■ WHAT YOU HAVE TO DO:
Each line below from the "National Whiskey Sour Day in Philly" line through the "I will try this" line, those two included, must be restated word for word; the pictures must not be.

----------

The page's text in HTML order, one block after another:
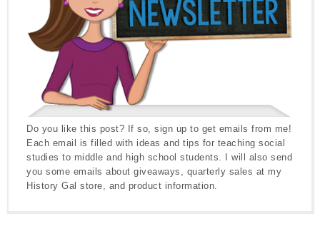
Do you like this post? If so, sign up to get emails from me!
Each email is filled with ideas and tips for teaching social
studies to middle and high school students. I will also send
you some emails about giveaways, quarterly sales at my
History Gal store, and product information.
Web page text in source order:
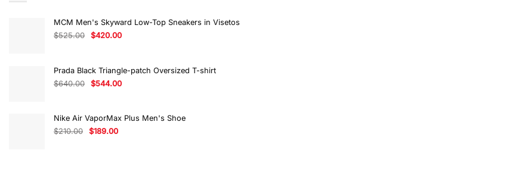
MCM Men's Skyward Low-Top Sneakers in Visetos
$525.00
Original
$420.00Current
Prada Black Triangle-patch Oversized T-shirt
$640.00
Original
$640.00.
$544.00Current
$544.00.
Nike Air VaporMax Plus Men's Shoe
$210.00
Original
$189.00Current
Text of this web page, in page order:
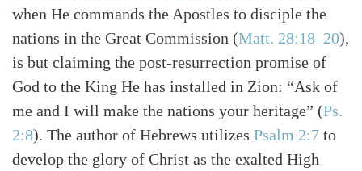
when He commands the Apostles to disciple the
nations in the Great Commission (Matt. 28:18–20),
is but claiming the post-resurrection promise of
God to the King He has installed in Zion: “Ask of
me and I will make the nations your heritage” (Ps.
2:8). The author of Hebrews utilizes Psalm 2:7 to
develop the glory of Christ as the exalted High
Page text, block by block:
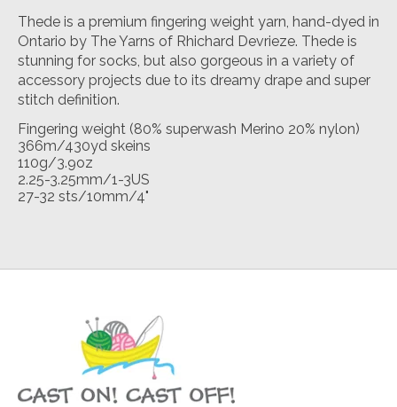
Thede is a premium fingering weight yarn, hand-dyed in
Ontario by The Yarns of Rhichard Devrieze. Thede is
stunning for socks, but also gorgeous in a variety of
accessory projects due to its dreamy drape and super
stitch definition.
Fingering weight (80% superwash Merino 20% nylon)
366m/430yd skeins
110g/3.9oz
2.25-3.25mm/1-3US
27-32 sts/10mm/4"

----------

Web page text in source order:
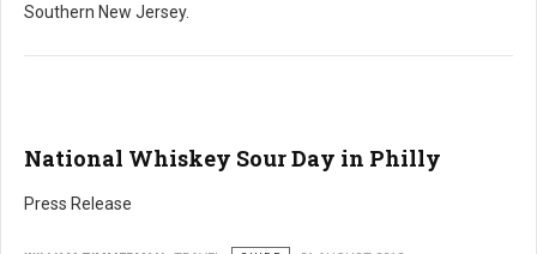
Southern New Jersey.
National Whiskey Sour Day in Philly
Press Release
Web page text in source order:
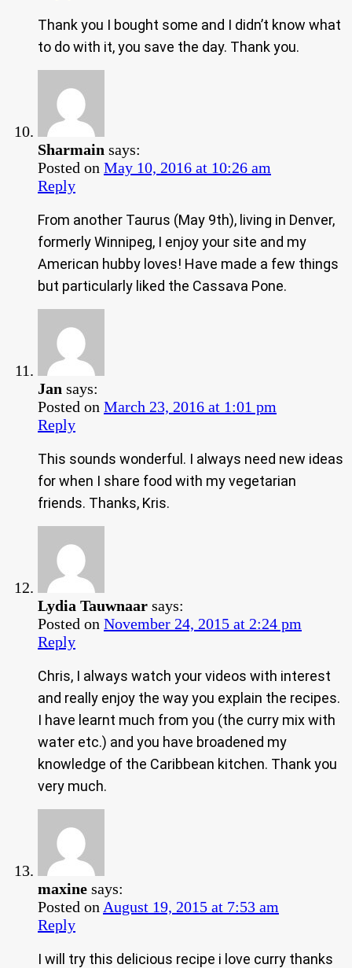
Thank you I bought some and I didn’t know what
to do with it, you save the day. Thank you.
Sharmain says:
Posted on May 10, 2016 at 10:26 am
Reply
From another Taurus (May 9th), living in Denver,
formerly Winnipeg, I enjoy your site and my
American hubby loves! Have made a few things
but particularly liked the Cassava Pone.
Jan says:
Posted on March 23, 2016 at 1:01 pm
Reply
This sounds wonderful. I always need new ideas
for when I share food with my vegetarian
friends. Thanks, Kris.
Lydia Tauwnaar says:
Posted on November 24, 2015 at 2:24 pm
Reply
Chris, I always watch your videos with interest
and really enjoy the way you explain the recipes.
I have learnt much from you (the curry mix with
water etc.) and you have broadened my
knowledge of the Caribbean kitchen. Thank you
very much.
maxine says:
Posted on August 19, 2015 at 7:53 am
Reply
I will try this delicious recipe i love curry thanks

----------

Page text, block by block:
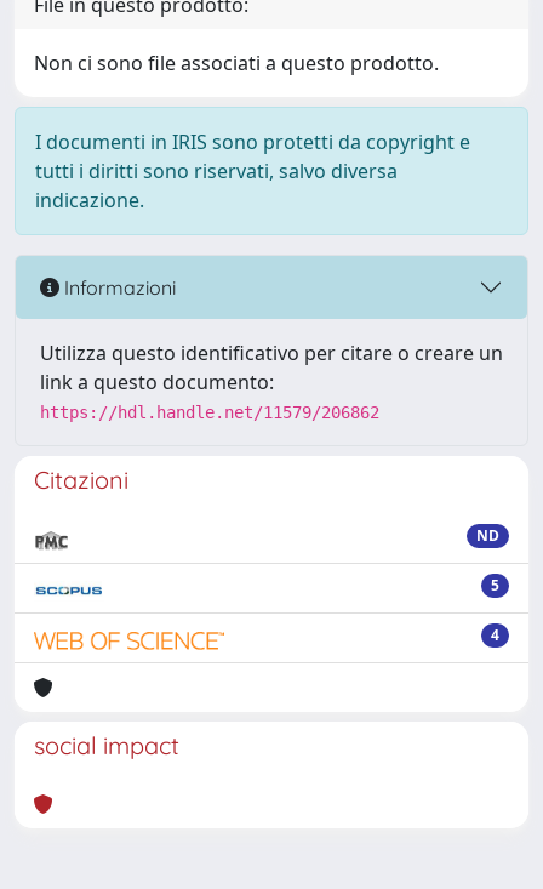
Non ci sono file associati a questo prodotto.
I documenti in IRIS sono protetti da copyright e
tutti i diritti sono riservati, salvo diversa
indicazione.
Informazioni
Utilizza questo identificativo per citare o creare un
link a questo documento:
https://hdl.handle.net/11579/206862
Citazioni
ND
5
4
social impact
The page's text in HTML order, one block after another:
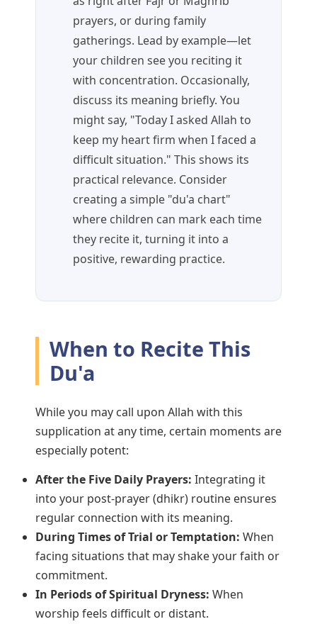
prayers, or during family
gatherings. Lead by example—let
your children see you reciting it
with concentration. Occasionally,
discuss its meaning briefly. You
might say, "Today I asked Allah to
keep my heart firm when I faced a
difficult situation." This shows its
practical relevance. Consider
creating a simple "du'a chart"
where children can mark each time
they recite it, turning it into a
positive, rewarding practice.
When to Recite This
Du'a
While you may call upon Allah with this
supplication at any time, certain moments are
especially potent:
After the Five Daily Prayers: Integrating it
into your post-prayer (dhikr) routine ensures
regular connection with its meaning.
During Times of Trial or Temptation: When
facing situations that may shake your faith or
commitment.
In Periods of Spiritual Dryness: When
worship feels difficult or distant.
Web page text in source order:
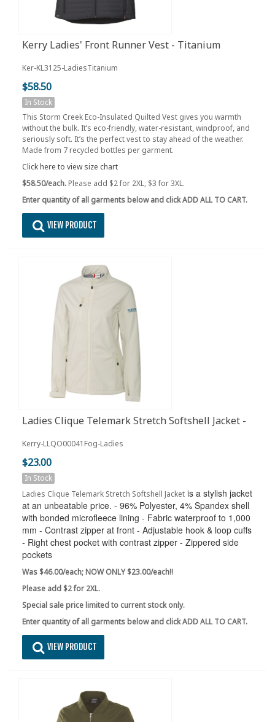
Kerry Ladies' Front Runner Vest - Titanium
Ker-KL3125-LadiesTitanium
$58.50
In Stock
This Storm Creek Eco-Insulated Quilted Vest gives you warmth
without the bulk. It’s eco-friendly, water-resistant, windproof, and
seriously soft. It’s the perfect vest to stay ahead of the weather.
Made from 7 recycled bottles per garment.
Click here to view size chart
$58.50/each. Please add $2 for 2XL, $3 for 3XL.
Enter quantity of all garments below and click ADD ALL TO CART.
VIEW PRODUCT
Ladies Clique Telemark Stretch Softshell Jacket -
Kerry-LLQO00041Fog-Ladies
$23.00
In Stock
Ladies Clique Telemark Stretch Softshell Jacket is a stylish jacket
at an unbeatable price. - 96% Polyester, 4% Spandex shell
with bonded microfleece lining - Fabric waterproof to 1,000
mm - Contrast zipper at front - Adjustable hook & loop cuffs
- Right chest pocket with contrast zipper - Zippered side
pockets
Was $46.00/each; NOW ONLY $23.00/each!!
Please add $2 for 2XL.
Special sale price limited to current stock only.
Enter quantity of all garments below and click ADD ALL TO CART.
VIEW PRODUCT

----------

■ ANSWER TO THE PROBLEM:
National Whiskey Sour Day in Philly
Press Release
Web page text in source order:
Thank you I bought some and I didn’t know what
to do with it, you save the day. Thank you.
Sharmain says:
Posted on May 10, 2016 at 10:26 am
Reply
From another Taurus (May 9th), living in Denver,
formerly Winnipeg, I enjoy your site and my
American hubby loves! Have made a few things
but particularly liked the Cassava Pone.
Jan says:
Posted on March 23, 2016 at 1:01 pm
Reply
This sounds wonderful. I always need new ideas
for when I share food with my vegetarian
friends. Thanks, Kris.
Lydia Tauwnaar says:
Posted on November 24, 2015 at 2:24 pm
Reply
Chris, I always watch your videos with interest
and really enjoy the way you explain the recipes.
I have learnt much from you (the curry mix with
water etc.) and you have broadened my
knowledge of the Caribbean kitchen. Thank you
very much.
maxine says:
Posted on August 19, 2015 at 7:53 am
Reply
I will try this delicious recipe i love curry thanks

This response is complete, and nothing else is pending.